Why Terraform module size matters
After 6+ years working with Terraform in production, the most common issue I see isn't syntax errors or provider bugs — it's modules that have grown too large to maintain safely. A module that provisions a VPC, subnets, route tables, NAT gateways, security groups, and flow logs in a single unit might seem convenient at first. Six months later, a change to one security group rule requires a full plan across 47 resources.
The three failure patterns
1. The monolith module
Everything in one module — networking, compute, IAM, DNS. Changes are scary because blast radius is huge. State files grow to thousands of resources. Plans take 10+ minutes.
2. The deeply nested module
Modules calling modules calling modules, 4 levels deep. Debugging a variable that isn't propagating correctly becomes archaeology. terraform graph produces something that looks like a circuit board.
3. The copy-paste module
The same VPC configuration duplicated across 6 environment directories with minor variations. One security fix requires 6 separate PRs. This is how drift starts.

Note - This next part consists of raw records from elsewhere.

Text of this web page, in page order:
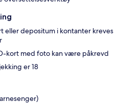
eller depositum i kontanter kreves
kort med foto kan være påkrevd
er 18
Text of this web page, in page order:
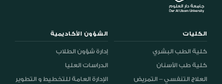
الكليات
كلية الطب البشري
كلية طب الأسنان
العلاج التنفسي – التمريض
الشؤون الأكاديمية
إدارة شؤون الطلاب
الدراسات العليا
الإدارة العامة للتخطيط و التطوير
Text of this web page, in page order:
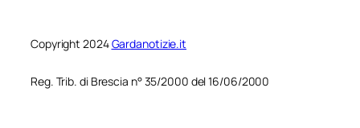
Copyright 2024Gardanotizie.it
Reg. Trib. di Brescia n° 35/2000 del 16/06/2000
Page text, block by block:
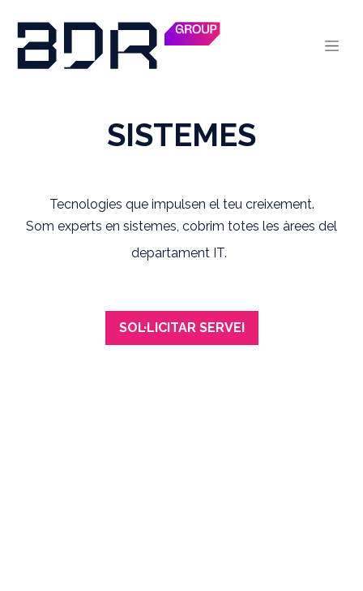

The structure that actually works
Here's the folder structure I use across production environments managing 100+ servers:
modules/
networking/
vpc/ # VPC + subnets only
security-groups/
transit-gateway/
compute/
ec2-asg/
eks-cluster/
ecs-service/
storage/
s3-bucket/
rds-postgres/
iam/
role/
policy/
environments/
dev/
main.tf # calls modules with dev vars
variables.tf
terraform.tfvars
staging/
prod/
Each module does one thing. The VPC module creates a VPC and subnets. It does not create security groups. It does not create route tables beyond what a VPC requires. If you find yourself adding an enable_nat_gateway boolean that spawns 6 different resource types, that's a sign to split.
Module interface design
The inputs and outputs of a module are its contract. Keep them minimal and explicit:
# Good — explicit, minimal
variable "vpc_cidr" {{
type = string
description = "CIDR block for the VPC"
}}
variable "environment" {{
type = string
description = "Environment name (dev/staging/prod)"
}}
# Avoid — a map of everything
variable "config" {{
type = map(any) # This is a trap
}}
When a module accepts a map(any), you lose type checking, validation, and documentation in one move. Future you will not thank past you.
State isolation strategy
Each layer gets its own state file. Networking state is separate from compute state. This means:
- A broken compute deployment cannot corrupt your VPC state
- Teams can work on different layers simultaneously without state lock conflicts
- You can destroy and recreate compute without touching networking
# backend.tf per environment layer
terraform {{
backend "s3" {{
bucket = "my-tfstate"
key = "prod/networking/vpc/terraform.tfstate"
region = "us-east-1"
dynamodb_table = "terraform-locks"
}}
}}
The refactoring approach
If you're sitting on a monolith module right now, don't try to refactor everything at once. The approach that works without breaking production:
- Identify the largest, most-changed resource group in the module
- Extract it into a new module with
terraform state mv— no destroy/recreate - Update references, run plan, verify zero infrastructure changes
- Merge, repeat with the next group
terraform plan after a state mv before applying. A clean plan with zero changes confirms the refactor is safe. Any unexpected changes mean something went wrong with the state migration.
Final checklist before merging a module
- Does it do exactly one thing?
- Are all variables typed and described?
- Are outputs minimal — only what callers actually need?
- Does it have its own state backend configured?
- Would a new team member understand it without asking anyone?
If you can answer yes to all five, ship it.